Excerpts from a dataset
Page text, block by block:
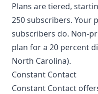
Plans are tiered,
250 subscribers. Your
subscribers do. Non-
plan for a 20 percent
North Carolina).
Constant Contact
Constant Contact
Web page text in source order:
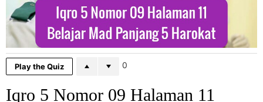
Play the Quiz 0
Iqro 5 Nomor 09 Halaman 11
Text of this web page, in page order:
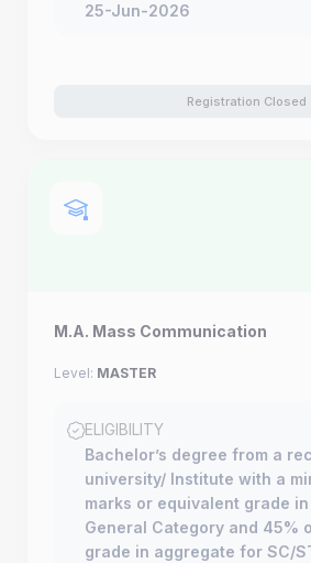
25-Jun-2026
Registration Closed
M.A. Mass Communication
Level: MASTER
ELIGIBILITY
Bachelor’s degree from a
university/ Institute with a
marks or equivalent grade
General Category and 45%
grade in aggregate for SC/

-- Task prompt --
Your copy should hold every record word for word and none of the pictures.

-- Reply to the task --
Page text, block by block:
Plans are tiered,
250 subscribers. Your
subscribers do. Non-
plan for a 20 percent
North Carolina).
Constant Contact
Constant Contact
Web page text in source order:
Play the Quiz 0
Iqro 5 Nomor 09 Halaman 11
Text of this web page, in page order:
25-Jun-2026
Registration Closed
M.A. Mass Communication
Level: MASTER
ELIGIBILITY
Bachelor’s degree from a
university/ Institute with a
marks or equivalent grade
General Category and 45%
grade in aggregate for SC/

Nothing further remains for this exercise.